Work request
Omit every image, and transcribe the remaining entries exactly as given.

Records

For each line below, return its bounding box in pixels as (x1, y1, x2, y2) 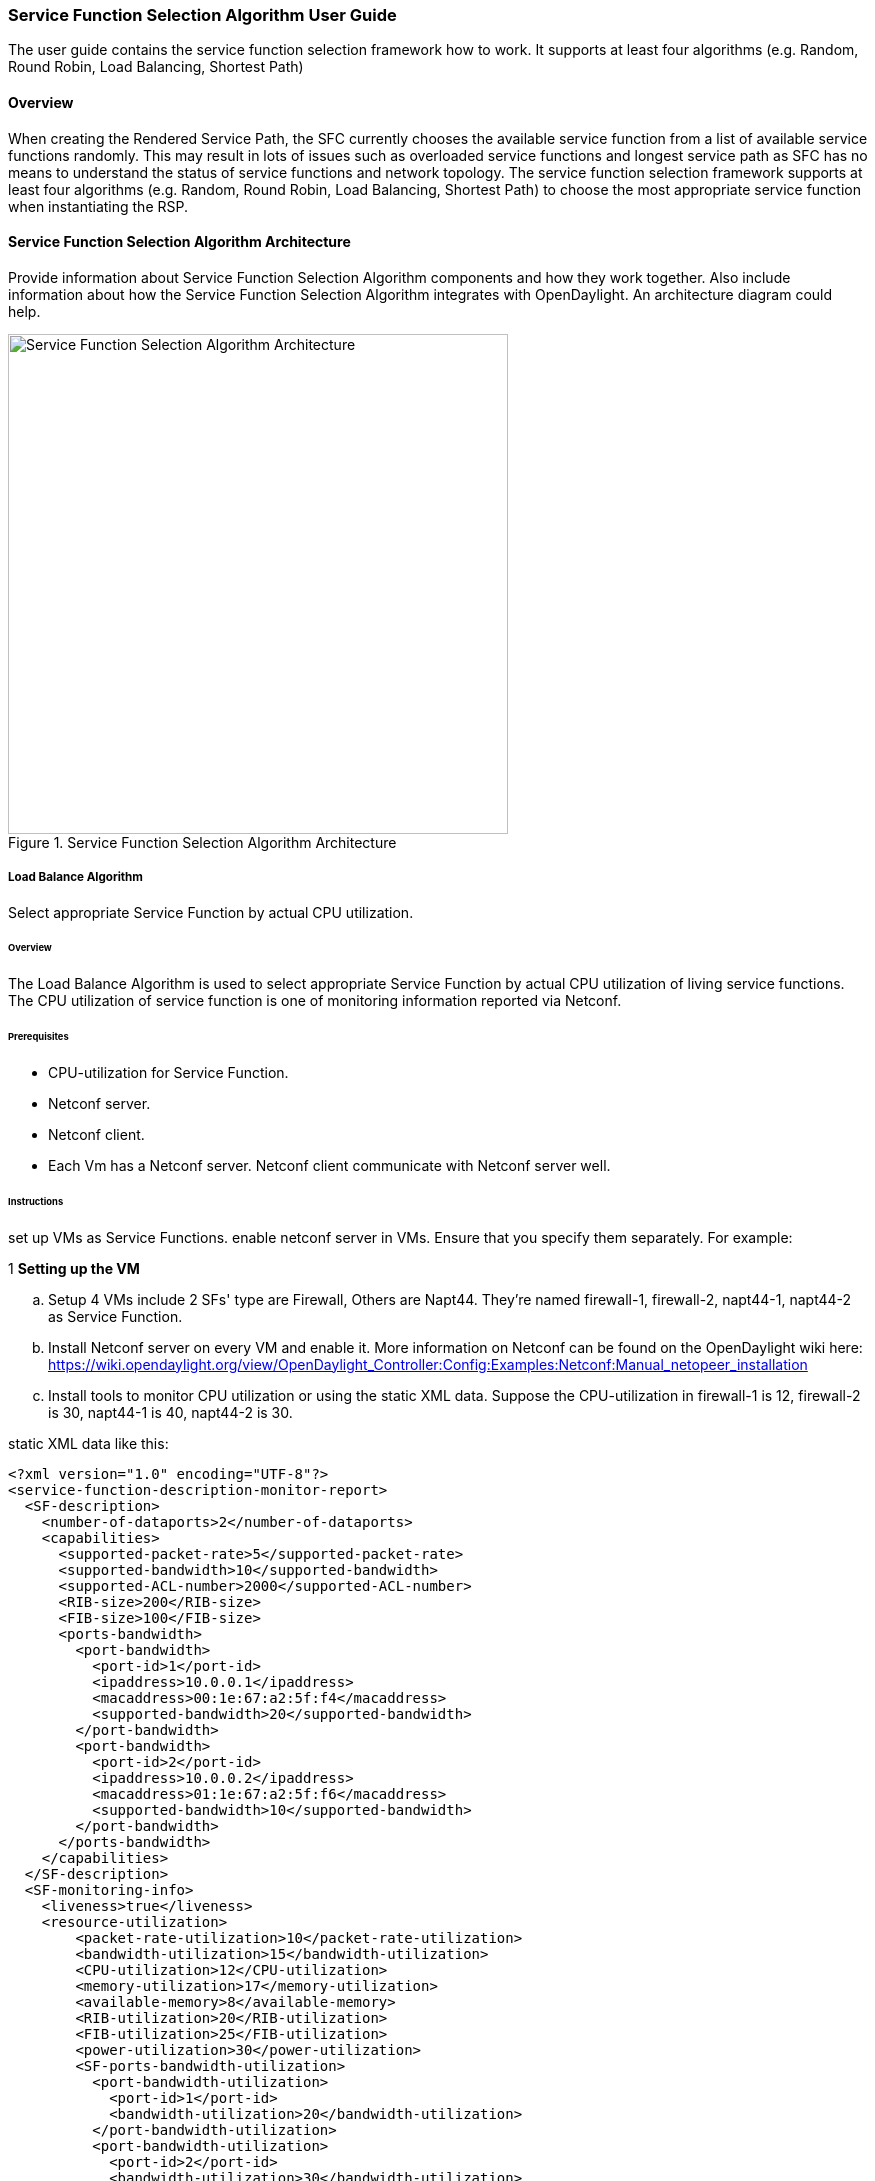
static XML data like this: (8, 1434, 169, 1452)
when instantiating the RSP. (8, 197, 188, 215)
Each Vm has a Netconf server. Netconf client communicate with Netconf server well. (48, 1156, 611, 1174)
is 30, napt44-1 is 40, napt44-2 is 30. (48, 1403, 293, 1421)
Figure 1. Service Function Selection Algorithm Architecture (8, 833, 397, 851)
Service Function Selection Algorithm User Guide (8, 5, 397, 25)
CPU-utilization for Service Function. (48, 1063, 289, 1081)
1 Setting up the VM (8, 1259, 140, 1277)
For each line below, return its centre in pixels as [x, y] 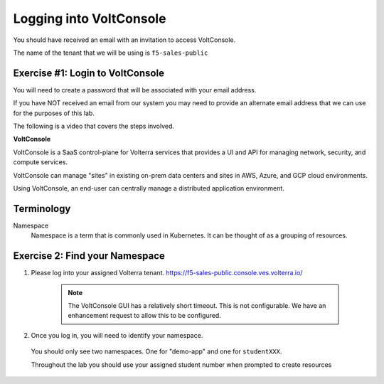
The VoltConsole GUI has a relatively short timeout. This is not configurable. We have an [197, 305]
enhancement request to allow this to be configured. [145, 316]
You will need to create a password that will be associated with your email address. [135, 90]
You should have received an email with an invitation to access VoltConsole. [124, 40]
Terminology [42, 209]
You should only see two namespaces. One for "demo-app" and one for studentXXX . [156, 351]
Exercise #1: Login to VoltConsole [89, 73]
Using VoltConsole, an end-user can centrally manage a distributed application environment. [149, 188]
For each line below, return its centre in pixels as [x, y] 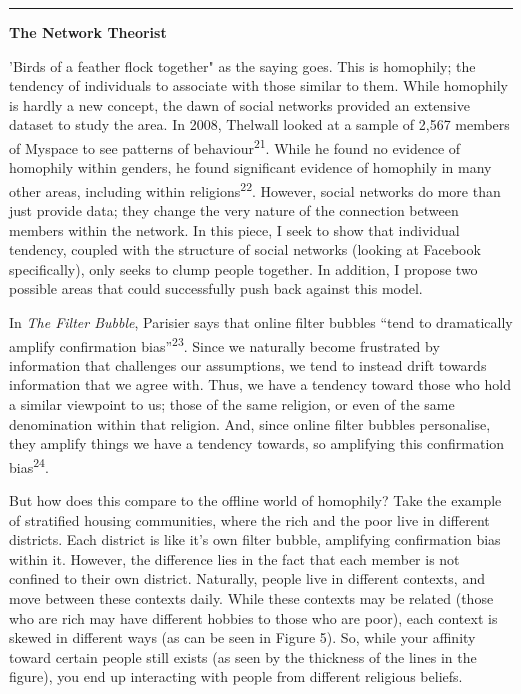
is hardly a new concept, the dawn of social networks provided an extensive [239, 104]
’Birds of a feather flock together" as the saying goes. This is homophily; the [242, 65]
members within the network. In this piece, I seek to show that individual [234, 229]
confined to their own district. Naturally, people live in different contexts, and [247, 578]
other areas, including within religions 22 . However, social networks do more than [255, 189]
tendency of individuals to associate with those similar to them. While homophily [258, 85]
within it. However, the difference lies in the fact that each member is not [234, 558]
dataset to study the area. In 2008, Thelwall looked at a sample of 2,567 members [259, 124]
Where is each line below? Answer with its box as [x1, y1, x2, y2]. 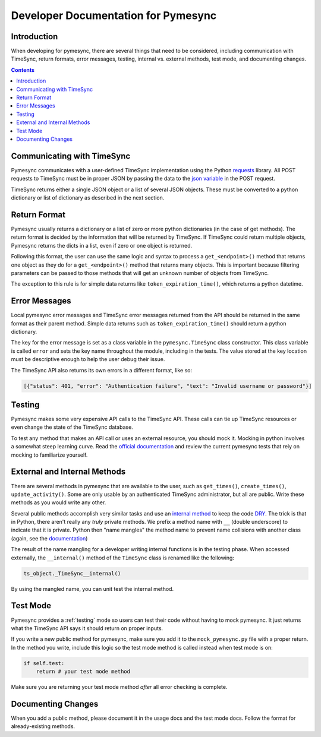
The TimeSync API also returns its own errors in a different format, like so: [11, 366, 193, 374]
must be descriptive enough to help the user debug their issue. [11, 356, 165, 363]
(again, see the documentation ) [11, 534, 88, 542]
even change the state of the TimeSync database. [11, 423, 133, 431]
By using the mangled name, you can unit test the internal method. [11, 585, 174, 592]
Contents [11, 66, 35, 74]
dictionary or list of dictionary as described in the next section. [11, 194, 165, 201]
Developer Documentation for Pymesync [11, 9, 217, 22]
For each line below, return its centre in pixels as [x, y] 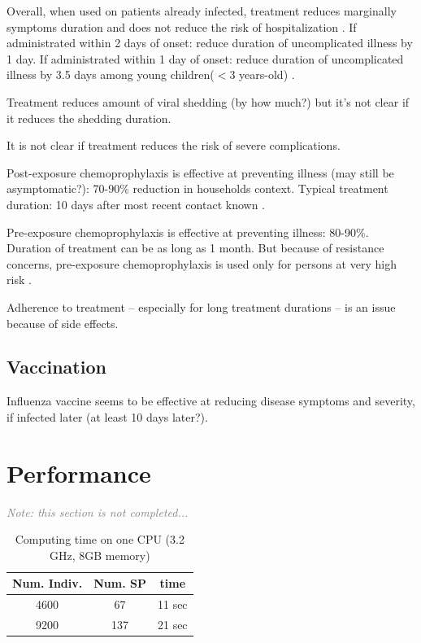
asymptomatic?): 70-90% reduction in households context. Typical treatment [197, 188]
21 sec [172, 625]
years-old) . [267, 74]
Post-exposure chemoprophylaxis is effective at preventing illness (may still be [200, 172]
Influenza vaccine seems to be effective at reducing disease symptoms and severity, [211, 401]
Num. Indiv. [48, 583]
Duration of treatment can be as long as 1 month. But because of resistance [195, 248]
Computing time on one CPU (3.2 [100, 539]
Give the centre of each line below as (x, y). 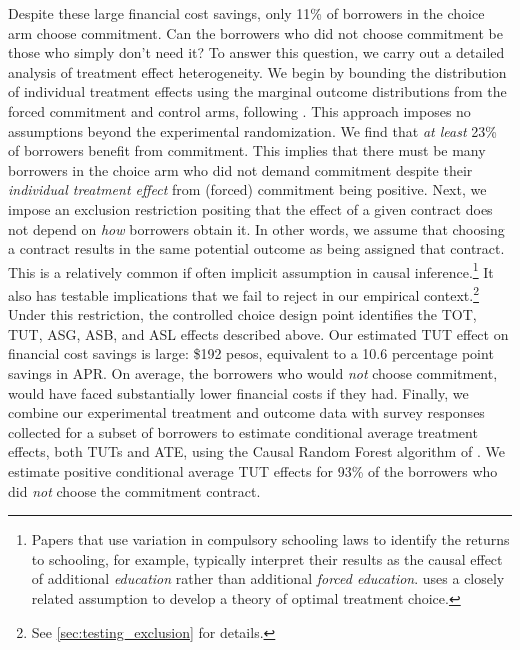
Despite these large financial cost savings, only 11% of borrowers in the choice (246, 13)
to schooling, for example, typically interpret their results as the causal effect (267, 558)
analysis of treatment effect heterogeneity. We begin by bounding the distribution (257, 71)
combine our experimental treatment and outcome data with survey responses (246, 412)
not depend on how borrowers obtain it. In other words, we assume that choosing (256, 228)
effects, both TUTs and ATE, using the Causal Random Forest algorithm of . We (256, 451)
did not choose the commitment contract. (134, 490)
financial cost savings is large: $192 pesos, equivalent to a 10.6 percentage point (251, 353)
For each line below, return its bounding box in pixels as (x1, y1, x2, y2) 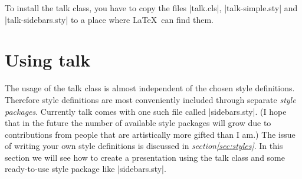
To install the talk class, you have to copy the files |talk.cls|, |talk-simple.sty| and (5, 2, 298, 14)
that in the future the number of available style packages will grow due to (5, 117, 271, 129)
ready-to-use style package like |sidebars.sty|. (5, 163, 166, 175)
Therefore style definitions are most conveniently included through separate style (5, 93, 296, 105)
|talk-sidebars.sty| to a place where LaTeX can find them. (5, 13, 214, 25)
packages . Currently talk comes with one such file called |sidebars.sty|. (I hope (5, 105, 287, 117)
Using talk (5, 48, 91, 72)
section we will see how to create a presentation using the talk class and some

Exercise output
For each line below, return its bounding box in pixels as (x1, y1, x2, y2) 
static XML data like this: (8, 1434, 169, 1452)
when instantiating the RSP. (8, 197, 188, 215)
Each Vm has a Netconf server. Netconf client communicate with Netconf server well. (48, 1156, 611, 1174)
is 30, napt44-1 is 40, napt44-2 is 30. (48, 1403, 293, 1421)
Figure 1. Service Function Selection Algorithm Architecture (8, 833, 397, 851)
Service Function Selection Algorithm User Guide (8, 5, 397, 25)
CPU-utilization for Service Function. (48, 1063, 289, 1081)
1 Setting up the VM (8, 1259, 140, 1277)
For each line below, return its centre in pixels as [x, y] 
The VoltConsole GUI has a relatively short timeout. This is not configurable. We have an [197, 305]
enhancement request to allow this to be configured. [145, 316]
You will need to create a password that will be associated with your email address. [135, 90]
You should have received an email with an invitation to access VoltConsole. [124, 40]
Terminology [42, 209]
You should only see two namespaces. One for "demo-app" and one for studentXXX . [156, 351]
Exercise #1: Login to VoltConsole [89, 73]
Using VoltConsole, an end-user can centrally manage a distributed application environment. [149, 188]
For each line below, return its centre in pixels as [x, y] 
is hardly a new concept, the dawn of social networks provided an extensive [239, 104]
’Birds of a feather flock together" as the saying goes. This is homophily; the [242, 65]
members within the network. In this piece, I seek to show that individual [234, 229]
confined to their own district. Naturally, people live in different contexts, and [247, 578]
other areas, including within religions 22 . However, social networks do more than [255, 189]
tendency of individuals to associate with those similar to them. While homophily [258, 85]
within it. However, the difference lies in the fact that each member is not [234, 558]
dataset to study the area. In 2008, Thelwall looked at a sample of 2,567 members [259, 124]
Where is each line below? Answer with its box as [x1, y1, x2, y2]. 
The TimeSync API also returns its own errors in a different format, like so: [11, 366, 193, 374]
must be descriptive enough to help the user debug their issue. [11, 356, 165, 363]
(again, see the documentation ) [11, 534, 88, 542]
even change the state of the TimeSync database. [11, 423, 133, 431]
By using the mangled name, you can unit test the internal method. [11, 585, 174, 592]
Contents [11, 66, 35, 74]
dictionary or list of dictionary as described in the next section. [11, 194, 165, 201]
Developer Documentation for Pymesync [11, 9, 217, 22]
For each line below, return its centre in pixels as [x, y] 
asymptomatic?): 70-90% reduction in households context. Typical treatment [197, 188]
21 sec [172, 625]
years-old) . [267, 74]
Post-exposure chemoprophylaxis is effective at preventing illness (may still be [200, 172]
Influenza vaccine seems to be effective at reducing disease symptoms and severity, [211, 401]
Num. Indiv. [48, 583]
Duration of treatment can be as long as 1 month. But because of resistance [195, 248]
Computing time on one CPU (3.2 [100, 539]
Give the centre of each line below as (x, y). 
Despite these large financial cost savings, only 11% of borrowers in the choice (246, 13)
to schooling, for example, typically interpret their results as the causal effect (267, 558)
analysis of treatment effect heterogeneity. We begin by bounding the distribution (257, 71)
combine our experimental treatment and outcome data with survey responses (246, 412)
not depend on how borrowers obtain it. In other words, we assume that choosing (256, 228)
effects, both TUTs and ATE, using the Causal Random Forest algorithm of . We (256, 451)
did not choose the commitment contract. (134, 490)
financial cost savings is large: $192 pesos, equivalent to a 10.6 percentage point (251, 353)
For each line below, return its bounding box in pixels as (x1, y1, x2, y2) 
To install the talk class, you have to copy the files |talk.cls|, |talk-simple.sty| and (5, 2, 298, 14)
that in the future the number of available style packages will grow due to (5, 117, 271, 129)
ready-to-use style package like |sidebars.sty|. (5, 163, 166, 175)
Therefore style definitions are most conveniently included through separate style (5, 93, 296, 105)
|talk-sidebars.sty| to a place where LaTeX can find them. (5, 13, 214, 25)
packages . Currently talk comes with one such file called |sidebars.sty|. (I hope (5, 105, 287, 117)
Using talk (5, 48, 91, 72)
section we will see how to create a presentation using the talk class and some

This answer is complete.